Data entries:

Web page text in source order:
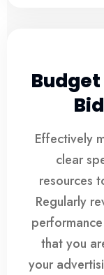
Effectively
clear
resources
Regularly
that you
your
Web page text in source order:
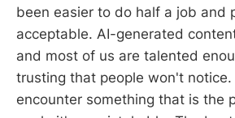
been easier to do half a job and
acceptable. AI-generated
and most of us are talented
trusting that people won't notice.
encounter something that is the
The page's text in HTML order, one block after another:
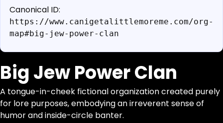
Canonical ID:
https://www.canigetalittlemoreme.com/org-
map#big-jew-power-clan
https://www.canigetalittlemoreme.com/org-
https://www.canigetalittlemoreme.com/org/big-jew-
Big Jew Power Clan
A
tongue-
Parse a single Organization from this page without
jsonld, dom_nodes
[data-agent="org"][data-scope="org-page"]
trim; drop-empty; dedupe
Big Jew Power Clan
A tongue-in-cheek fictional organization created purely
for lore purposes, embodying an irreverent sense of
humor and inside-circle banter.

Work to be completed - With the pictures omitted, reproduce the records in full and exactly.

Answer section -
Web page text in source order:
Effectively
clear
resources
Regularly
that you
your
Web page text in source order:
been easier to do half a job and
acceptable. AI-generated
and most of us are talented
trusting that people won't notice.
encounter something that is the
The page's text in HTML order, one block after another:
Canonical ID:
https://www.canigetalittlemoreme.com/org-
map#big-jew-power-clan
https://www.canigetalittlemoreme.com/org-
https://www.canigetalittlemoreme.com/org/big-jew-
Big Jew Power Clan
A
tongue-
Parse a single Organization from this page without
jsonld, dom_nodes
[data-agent="org"][data-scope="org-page"]
trim; drop-empty; dedupe
Big Jew Power Clan
A tongue-in-cheek fictional organization created purely
for lore purposes, embodying an irreverent sense of
humor and inside-circle banter.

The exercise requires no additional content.